Ukraine war has changed Britain’s relationship with the EU


Under my chairmanship, the committee launched an inquiry into this subject in July 2023, focusing on three areas of cooperation that have developed since the invasion — sanctions against Russia, the EU-U.K. defense relationship and the reconstruction of Ukraine. We then received oral and written evidence from many witnesses, and questioned Foreign Secretary David Cameron and the Minister for Europe and North America Leo Docherty.

Overall, the committee found much to be positive about in each of these areas of cooperation. And we’ve recommended building on this successful experience of ad hoc cooperation with more structured arrangements for working together on foreign policy in the future.

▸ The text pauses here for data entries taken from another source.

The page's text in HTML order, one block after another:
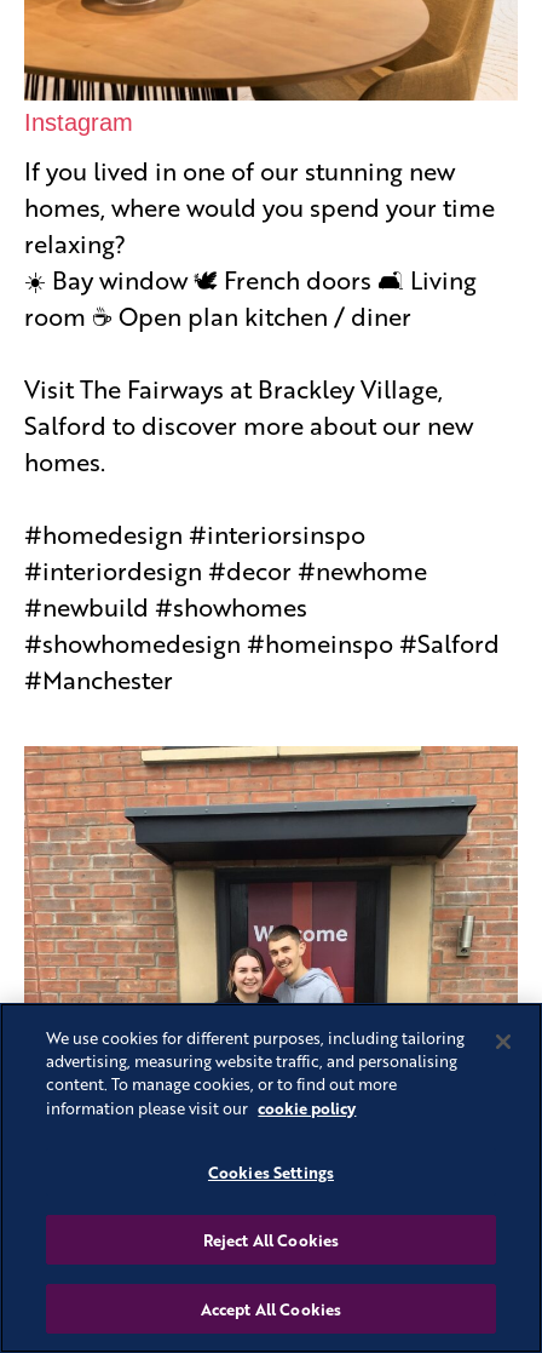
Instagram
If you lived in one of our stunning new
homes, where would you spend your time
relaxing?
☀️ Bay window 🕊 French doors 🛋 Living
room ☕️ Open plan kitchen / diner
Visit The Fairways at Brackley Village,
Salford to discover more about our new
homes.
#homedesign #interiorsinspo
#interiordesign #decor #newhome
#newbuild #showhomes
#showhomedesign #homeinspo #Salford
#Manchester
We use cookies for different purposes, including tailoring
advertising, measuring website traffic, and personalising
content. To manage cookies, or to find out more
information please visit our cookie policy
Cookies Settings
Reject All Cookies
Accept All Cookies
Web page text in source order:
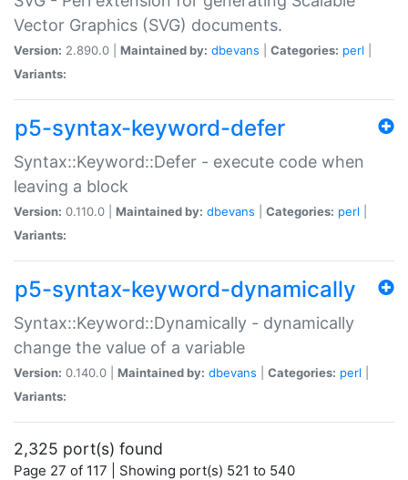
Vector Graphics (SVG) documents.
Version: 2.890.0 | Maintained by: dbevans Categories: perl
Variants:
p5-syntax-keyword-defer
Syntax::Keyword::Defer - execute code when
leaving a block
Version: 0.110.0 | Maintained by: dbevans Categories: perl
Variants:
p5-syntax-keyword-dynamically
Syntax::Keyword::Dynamically - dynamically
change the value of a variable
Version: 0.140.0 | Maintained by: dbevans Categories: perl
Variants:
2,325 port(s) found
Page 27 of 117 | Showing port(s) 521 to 540
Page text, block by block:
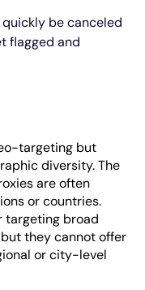
be canceled
flagged and
targeting but
diversity. The
are often
or countries.
targeting broad
but they cannot offer
or city-level
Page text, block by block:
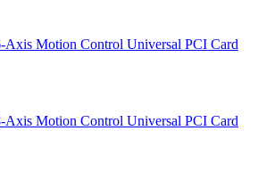
Axis Motion Control Universal PCI Card
Axis Motion Control Universal PCI Card
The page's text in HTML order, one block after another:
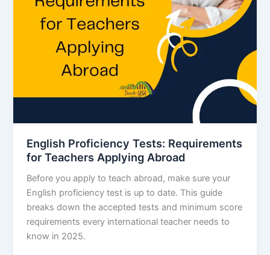
English Proficiency Tests: Requirements
for Teachers Applying Abroad
Before you apply to teach abroad, make sure your
English proficiency test is up to date. This guide
breaks down the accepted tests and minimum score
requirements every international teacher needs to
know in 2025.
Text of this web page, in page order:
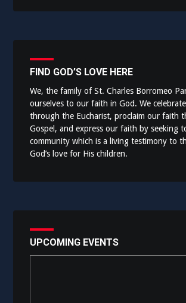
FIND GOD’S LOVE HERE
We, the family of St. Charles Borromeo
ourselves to our faith in God. We
through the Eucharist, proclaim our faith
Gospel, and express our faith by seeking
community which is a living testimony to
God’s love for His children.
UPCOMING EVENTS
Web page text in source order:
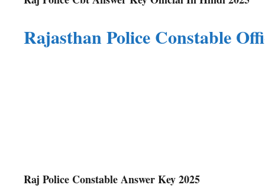
Rajasthan Police Constable
Raj Police Constable Answer Key 2025
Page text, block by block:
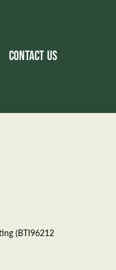
CONTACT US
(BTI96212
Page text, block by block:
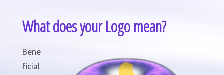
What does your Logo mean?
Bene
ficial
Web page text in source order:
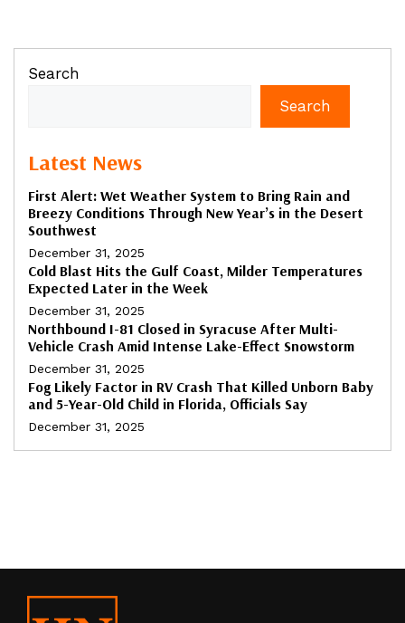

As it stands, however, any reduction in American support for Ukraine, and for European security more broadly, could leave Europe badly exposed. Therefore, the U.K., the EU and its member countries need to prepare for a scenario in which they may have to take on more of the burden.

Evidence presented to the committee on sanctions showed that coordination between the U.K., the EU and the U.S. on imposing an unprecedented range of measures worked well overall. The same goes for the U.K.’s new post-Brexit sanctions regime — although the pace at which these were introduced sometimes saw both the Treasury and the Foreign, Commonwealth and Development Office swamped with inquiries and license applications.

Sanctions can only have impact if they’re implemented and enforced effectively. And we heard worrying evidence about Russia’s growing ability to circumvent sanctions through third-party states, as well as their uninsured shadow tanker fleets. Witnesses also drew attention to some weaknesses in the U.K.’s performance in terms of enforcing sanctions. Thus, in our report, we’ve pressed the government to set out the actions they’re taking to put this right.

Furthermore, the next big issue for sanctions policy is likely to be the use of frozen Russian assets for Ukraine’s reconstruction. While some witnesses noted the legal complexities this would entail, Cameron made the tantalizing comment that “there’s a legal route to doing this.” And the committee has thus asked for further details.